Introduction Previous research has addressed the effects of backpack loads on balance in adults and children, but there is a gap in the literature concerning children with lower-limb amputation. The purpose of this study was to assess the effect of backpack loads on postural sway in children with lower-limb amputation. Materials and Methods Four children with unilateral Syme amputation and five controls were assessed in quiet standing with backpacks loaded with 0%, 10%, 20%, and 25% of body weight. Kinetic data were collected using force platforms, and the path of the center of pressure was calculated. Results Considering the sway parameters, the control group showed the expected increase with each successive weight level, whereas the group of children with amputation showed an unexpected nonlinear response as weight increased. Conclusions Postural control mechanisms used by the children with amputation may be different from their able-bodied counterparts.

Fundamental Locomotive Activity Time Efficiency with Differently Positioning Drive-Axis Wheelchairs Among Elderly: 2388

This study examined time efficiency in wheelchair locomotive activities among four different wheelchairs propelled by elders with arms and/or legs.
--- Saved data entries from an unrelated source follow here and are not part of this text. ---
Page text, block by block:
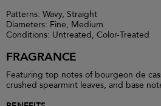
Patterns: Wavy, Straight
Diameters: Fine, Medium
Conditions: Untreated, Color-Treated
FRAGRANCE
Featuring top notes of bourgeon de
crushed spearmint leaves, and base
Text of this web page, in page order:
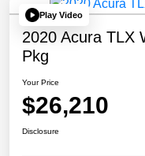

Sixteen elder manual wheelchair users propelled her/his own wheelchair and three wheelchairs (the main drive-axis wheels positioning in front, middle, and rear, respectively) in the test of seven wheelchair locomotive activities of daily living. A Mixed-Model ANOVA and Bonferroni post hoc test (p < .05) were employed to determine the time efficiency among four wheelchairs and three groups. The results demonstrated better time efficiency resulted from propelling the mid drive-axis and/or rear drive-axis wheelchairs; using arms and legs simultaneously propelling wheelchairs was more time efficient than using the arms or legs only in the selected locomotive activities.